The show's introductory music, art design and style often evoked the feel of prison escape movies such as The Great Escape, and the playground hierarchy and school administration were often depicted in ways that paid homage to common themes in such films. Additionally, many episodes parody classic films such as Cool Hand LukeThe Good, the Bad and the Ugly, and On Her Majesty's Secret Service.

Production[]

Recess first premiered on ABC on August 31, 1997, as a "sneak preview", and later transitioned to ABC's Disney's One Saturday Morning programming block on September 13, 1997. The series' success spawned three direct-to-video titles Recess Trilogy: Recess Christmas: Miracle on Third Street in 2001, Recess: Taking the Fifth Grade and Recess: All Growed Down in 2003; and one theatrical film, Recess: School's Out, which was released on February 16, 2001. The series ended on November 5, 2001; reruns continued to air on UPN until 2003 and ABC until 2004.

Disney Channel added Recess to their lineup on September 3, 2003. Fillmore!The Legend of Tarzan, and Buzz Lightyear of Star Command were all pre-empted in favor of a 90-minute showing of the series. It temporarily ceased airing on September 2, 2005, but resumed on August 26, 2008 replacing The Buzz on Maggie, and continued until June 30, 2010.

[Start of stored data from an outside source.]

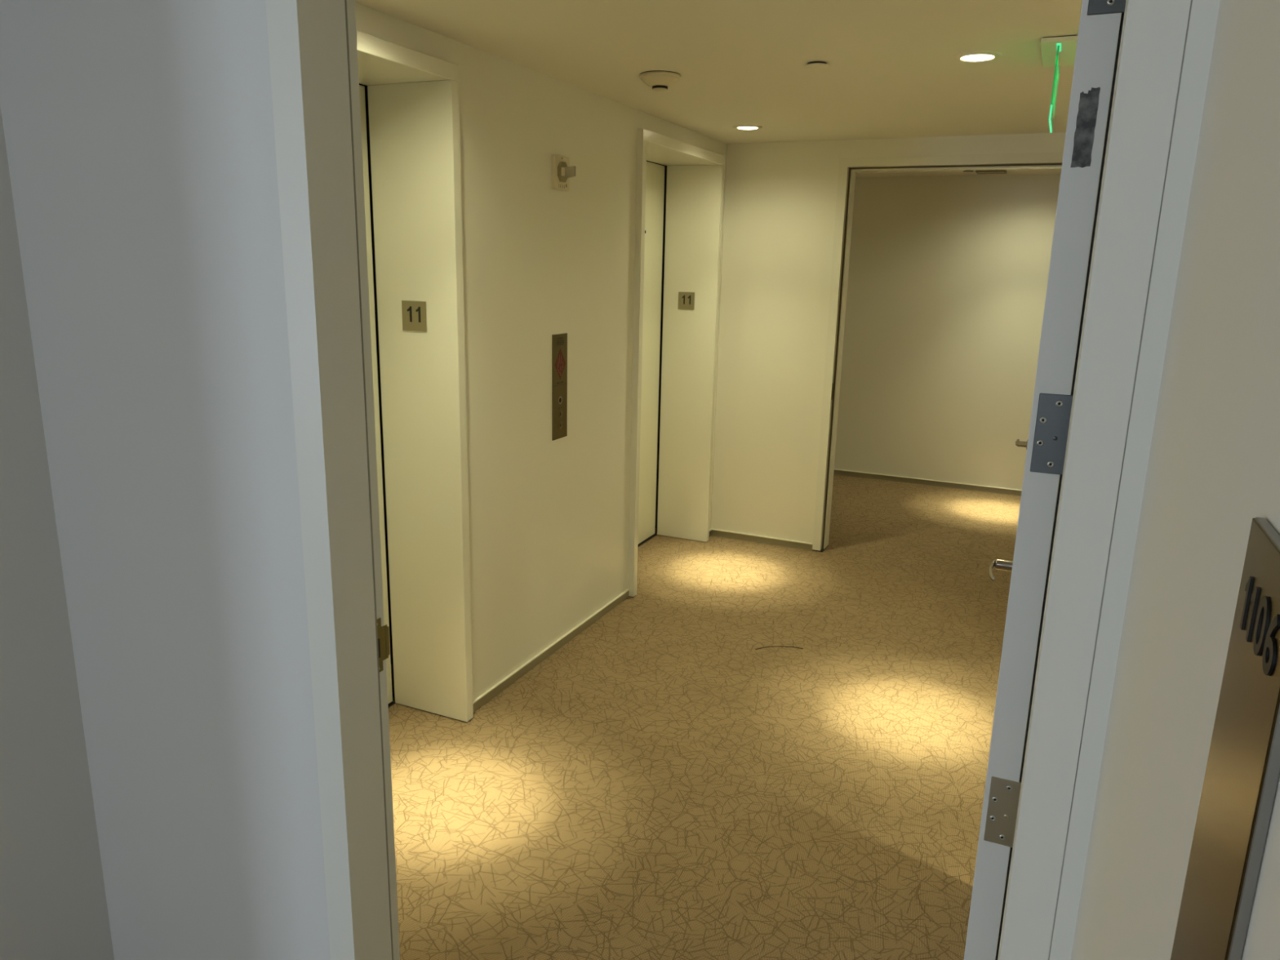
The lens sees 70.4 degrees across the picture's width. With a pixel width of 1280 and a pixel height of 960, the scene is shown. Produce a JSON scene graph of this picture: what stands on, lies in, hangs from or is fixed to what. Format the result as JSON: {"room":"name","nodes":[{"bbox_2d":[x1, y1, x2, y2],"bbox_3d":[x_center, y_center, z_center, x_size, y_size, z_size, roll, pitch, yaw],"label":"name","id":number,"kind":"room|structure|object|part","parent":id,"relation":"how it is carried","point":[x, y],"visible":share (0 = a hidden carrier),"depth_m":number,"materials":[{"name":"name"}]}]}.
{"room":"building corridor","nodes":[
{"label":"building corridor","id":0,"kind":"room"},
{"bbox_2d":[0,105,114,959],"bbox_3d":[-3.985,-0.208,2.709,5.740,2.430,0.737,7,15,24],"label":"wall","id":1,"kind":"structure","parent":0,"point":[53,903],"depth_m":1.90,"materials":[{"name":"white paint"}]},
{"bbox_2d":[0,0,330,959],"bbox_3d":[0.063,0.196,1.401,3.740,2.430,0.143,7,15,24],"label":"wall","id":2,"kind":"structure","parent":0,"point":[140,138],"depth_m":1.71,"materials":[{"name":"white paint"}]},
{"bbox_2d":[265,0,1192,959],"bbox_3d":[0.008,0.230,1.447,1.260,2.340,0.171,7,15,24],"label":"door frame","id":3,"kind":"structure","parent":2,"relation":"attached to","point":[313,47],"depth_m":1.45,"materials":[{"name":"white paint"}]},
{"bbox_3d":[-0.504,0.320,1.764,0.002,0.110,0.047,7,15,24],"label":"strike plate","id":4,"kind":"part","parent":3,"relation":"part of","materials":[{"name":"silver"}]},
{"bbox_2d":[964,0,1125,959],"bbox_3d":[0.749,0.187,1.818,0.114,2.267,1.156,7,15,23],"label":"door","id":5,"kind":"structure","parent":2,"relation":"in","point":[1100,20],"depth_m":1.22,"materials":[{"name":"white paint"}]},
{"bbox_3d":[0.887,0.226,2.277,0.020,0.019,0.130,7,15,24],"label":"lever","id":6,"kind":"part","parent":5,"relation":"part of","materials":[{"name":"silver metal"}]},
{"bbox_3d":[0.937,0.218,2.313,0.056,0.050,0.050,7,15,24],"label":"handle","id":7,"kind":"part","parent":5,"relation":"part of","materials":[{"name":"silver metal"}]},
{"bbox_2d":[364,84,666,664],"bbox_3d":[-0.803,-0.471,4.103,0.392,2.430,4.400,7,15,24],"label":"elevator door","id":8,"kind":"structure","parent":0,"point":[365,86],"depth_m":3.80,"materials":[{"name":"black"}]},
{"bbox_2d":[355,2,727,701],"bbox_3d":[-0.503,-0.420,3.918,0.313,2.430,4.100,7,15,24],"label":"wall","id":9,"kind":"structure","parent":0,"point":[548,519],"depth_m":3.73,"materials":[{"name":"beige paint"}]},
{"bbox_2d":[356,31,473,721],"bbox_3d":[-1.015,-0.122,2.798,0.346,2.342,1.148,7,15,24],"label":"door surround","id":10,"kind":"object","parent":9,"relation":"attached to","point":[414,106],"visible":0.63,"depth_m":3.23,"materials":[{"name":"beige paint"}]},
{"bbox_2d":[359,83,395,707],"bbox_3d":[-1.227,-0.142,2.893,0.119,2.335,1.144,7,15,24],"label":"door","id":11,"kind":"structure","parent":10,"relation":"attached to","point":[362,88],"depth_m":3.29,"materials":[{"name":"beige paint"}]},
{"bbox_3d":[-1.256,0.993,3.158,0.119,0.004,1.089,7,15,24],"label":"sill","id":12,"kind":"part","parent":11,"relation":"part of","materials":[{"name":"black"}]},
{"bbox_2d":[401,300,426,331],"bbox_3d":[-0.794,-0.577,3.188,0.104,0.104,0.004,7,15,24],"label":"number plate","id":13,"kind":"object","parent":10,"relation":"attached to","point":[414,313],"visible":1,"depth_m":3.19,"materials":[{"name":"beige metal"}]},
{"bbox_2d":[472,588,630,711],"bbox_3d":[-0.364,0.749,4.168,0.011,0.047,1.469,7,15,24],"label":"baseboard","id":14,"kind":"structure","parent":9,"relation":"attached to","point":[527,666],"depth_m":4.04,"materials":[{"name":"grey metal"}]},
{"bbox_2d":[551,333,567,440],"bbox_3d":[-0.343,-0.400,3.888,0.006,0.450,0.126,7,15,24],"label":"panel","id":15,"kind":"object","parent":9,"relation":"attached to","point":[559,341],"visible":1,"depth_m":3.88,"materials":[{"name":"brown metal"}]},
{"bbox_2d":[558,395,562,404],"bbox_3d":[-0.343,-0.343,3.901,0.001,0.034,0.034,7,15,24],"label":"switch","id":16,"kind":"object","parent":15,"relation":"attached to","point":[560,397],"depth_m":3.90,"materials":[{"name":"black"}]},
{"bbox_2d":[551,154,575,191],"bbox_3d":[-0.300,-1.242,3.666,0.069,0.130,0.120,7,15,24],"label":"fire alarm strobe","id":17,"kind":"object","parent":9,"relation":"attached to","point":[562,171],"visible":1,"depth_m":3.65,"materials":[{"name":"beige plastic"}]},
{"bbox_2d":[627,128,724,596],"bbox_3d":[0.072,-0.653,5.118,0.346,2.342,1.148,7,15,24],"label":"door surround","id":18,"kind":"object","parent":9,"relation":"attached to","point":[695,175],"visible":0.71,"depth_m":5.49,"materials":[{"name":"beige paint"}]},
{"bbox_2d":[637,160,664,546],"bbox_3d":[-0.140,-0.673,5.213,0.119,2.335,1.144,7,15,24],"label":"door","id":19,"kind":"structure","parent":18,"relation":"attached to","point":[655,175],"depth_m":5.52,"materials":[{"name":"beige paint"}]},
{"bbox_3d":[-0.169,0.462,5.478,0.119,0.004,1.089,7,15,24],"label":"sill","id":20,"kind":"part","parent":19,"relation":"part of","materials":[{"name":"black"}]},
{"bbox_2d":[678,291,694,309],"bbox_3d":[0.282,-1.091,5.518,0.104,0.104,0.004,7,15,24],"label":"number plate","id":21,"kind":"object","parent":18,"relation":"attached to","point":[686,300],"visible":1,"depth_m":5.52,"materials":[{"name":"beige metal"}]},
{"bbox_2d":[388,474,1044,959],"bbox_3d":[-1.333,1.130,2.801,10.800,0.100,12.200,7,15,24],"label":"floor","id":22,"kind":"structure","parent":0,"point":[662,784],"depth_m":3.23,"materials":[{"name":"carpet"}]},
{"bbox_2d":[755,645,803,649],"bbox_3d":[0.645,0.780,4.223,0.226,0.005,0.033,0,14,-5],"label":"thread","id":23,"kind":"object","parent":22,"relation":"on","point":[773,646],"visible":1,"depth_m":4.23,"materials":[{"name":"brown fabric"}]},
{"bbox_2d":[355,0,1121,177],"bbox_3d":[-1.278,-1.330,2.212,10.800,0.100,12.200,7,15,24],"label":"ceiling","id":24,"kind":"structure","parent":0,"point":[892,71],"depth_m":3.12,"materials":[{"name":"beige paint"}]},
{"bbox_2d":[639,71,681,92],"bbox_3d":[0.077,-1.518,3.468,0.160,0.059,0.160,7,15,24],"label":"smoke detector","id":25,"kind":"object","parent":24,"relation":"attached to","point":[660,81],"visible":1,"depth_m":3.42,"materials":[{"name":"beige plastic"}]},
{"bbox_2d":[733,124,762,129],"bbox_3d":[0.558,-1.828,4.705,0.154,0.010,0.154,7,15,24],"label":"recessed light","id":26,"kind":"object","parent":24,"relation":"in","point":[736,126],"visible":1,"depth_m":4.68,"materials":[{"name":"beige"}]},
{"bbox_2d":[805,61,828,68],"bbox_3d":[0.626,-1.467,3.205,0.082,0.010,0.082,7,15,24],"label":"sprinkler cover","id":27,"kind":"object","parent":24,"relation":"attached to","point":[815,64],"visible":1,"depth_m":3.19,"materials":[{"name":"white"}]},
{"bbox_2d":[807,61,826,64],"bbox_3d":[0.626,-1.469,3.205,0.068,0.006,0.068,7,15,24],"label":"sprinkler","id":28,"kind":"object","parent":27,"relation":"on","point":[814,62],"depth_m":3.17,"materials":[{"name":"black"}]},
{"bbox_2d":[962,170,973,173],"bbox_3d":[2.379,-2.234,6.573,0.082,0.010,0.082,7,15,24],"label":"sprinkler cover","id":29,"kind":"object","parent":24,"relation":"attached to","point":[964,171],"visible":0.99,"depth_m":6.55,"materials":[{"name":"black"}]},
{"bbox_2d":[953,50,1002,62],"bbox_3d":[1.130,-1.416,3.037,0.154,0.010,0.154,7,15,24],"label":"recessed light","id":30,"kind":"object","parent":24,"relation":"in","point":[975,55],"visible":1,"depth_m":3.01,"materials":[{"name":"beige"}]},
{"bbox_2d":[975,169,1006,173],"bbox_3d":[2.526,-2.217,6.519,0.200,0.014,0.160,7,15,24],"label":"door closer","id":31,"kind":"object","parent":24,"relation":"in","point":[981,171],"visible":0.88,"depth_m":6.48,"materials":[{"name":"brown metal"}]},
{"bbox_2d":[1040,35,1077,133],"bbox_3d":[1.352,-1.275,2.952,0.105,0.236,0.384,7,15,24],"label":"exit sign","id":32,"kind":"object","parent":24,"relation":"hanging from","point":[1058,51],"visible":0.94,"depth_m":2.87,"materials":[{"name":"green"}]},
{"bbox_3d":[1.350,-1.266,2.951,0.004,0.213,0.294,7,15,24],"label":"panel","id":33,"kind":"part","parent":32,"relation":"part of","materials":[{"name":"green plastic"}]},
{"bbox_2d":[711,130,1106,585],"bbox_3d":[1.809,-0.669,5.174,7.400,2.430,0.150,7,15,24],"label":"wall","id":34,"kind":"structure","parent":0,"point":[780,207],"depth_m":5.48,"materials":[{"name":"beige paint"}]},
{"bbox_2d":[711,528,812,551],"bbox_3d":[0.774,0.382,5.809,0.669,0.047,0.011,7,15,24],"label":"baseboard","id":35,"kind":"structure","parent":34,"relation":"attached to","point":[726,534],"depth_m":5.80,"materials":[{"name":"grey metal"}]},
{"bbox_2d":[812,151,1063,552],"bbox_3d":[1.716,-0.633,5.223,1.276,2.333,0.156,7,15,24],"label":"door frame","id":36,"kind":"structure","parent":34,"relation":"attached to","point":[848,166],"depth_m":5.27,"materials":[{"name":"beige metal"}]},
{"bbox_3d":[1.155,-0.532,5.444,0.002,0.100,0.038,7,15,24],"label":"strike plate","id":37,"kind":"part","parent":36,"relation":"part of","materials":[{"name":"silver metal"}]},
{"bbox_2d":[1015,439,1027,449],"bbox_3d":[1.934,-0.412,4.429,0.109,2.263,1.152,7,15,24],"label":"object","id":38,"kind":"structure","parent":34,"relation":"in","point":[1019,443],"depth_m":4.02,"materials":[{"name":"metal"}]},
{"bbox_2d":[834,173,1060,489],"bbox_3d":[2.727,-1.117,7.134,7.400,2.430,0.150,7,15,24],"label":"wall","id":39,"kind":"structure","parent":0,"point":[948,275],"depth_m":7.18,"materials":[{"name":"beige paint"}]},
{"bbox_2d":[833,469,1022,495],"bbox_3d":[2.668,0.057,7.340,7.100,0.047,0.011,7,15,24],"label":"baseboard","id":40,"kind":"structure","parent":39,"relation":"attached to","point":[838,472],"depth_m":7.46,"materials":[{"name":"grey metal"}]},
{"bbox_2d":[1071,0,1279,959],"bbox_3d":[-0.485,0.836,-1.325,0.149,2.430,5.407,7,15,24],"label":"wall","id":41,"kind":"structure","parent":0,"point":[1213,468],"depth_m":0.69,"materials":[{"name":"white paint"}]},
{"bbox_2d":[1048,0,1220,959],"bbox_3d":[0.588,0.307,1.179,0.025,2.340,0.145,7,15,24],"label":"trim","id":42,"kind":"structure","parent":41,"relation":"attached to","point":[1204,13],"depth_m":1.03,"materials":[{"name":"white paint"}]},
{"bbox_2d":[1170,517,1279,959],"bbox_3d":[0.296,0.243,0.476,0.007,0.438,0.112,7,15,24],"label":"number sign","id":43,"kind":"object","parent":41,"relation":"attached to","point":[1242,772],"visible":1,"depth_m":0.44,"materials":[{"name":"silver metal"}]}
]}

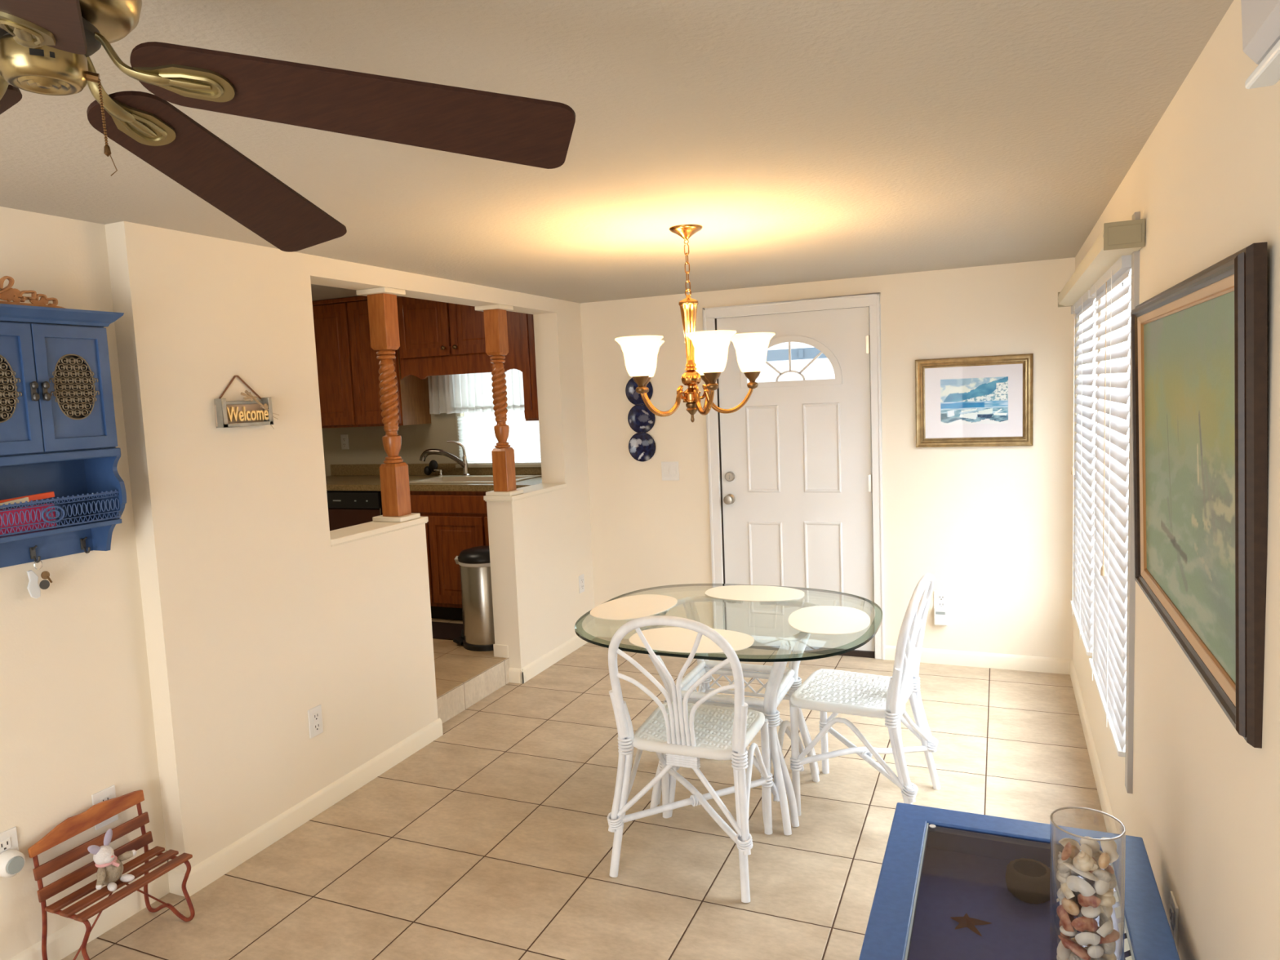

Toon Disney aired the show from September 3, 2003 to February 12, 2009. When Toon Disney was converted to Disney XD, the series was carried over and aired from April 14, 2009 to October 27, 2011. The show is also available as part of Disney+.

Critical reception[]

TV critics Alan Sepinwall and Matt Zoller Seitz wrote favorably about Recess in their 2016 book TV (The Book), stating that the series is "Easily one of the smartest, most prankishly playful adult cartoons ever passed off as children's entertainment.... Recess is a highly ritualized bit of entertainment that strikes the same notes over and over again, but always in infinite variation and with a surprising eye for psychological grace notes, especially when characters you thought of as brusque and one-dimensional reveal their fears and dreams to one another."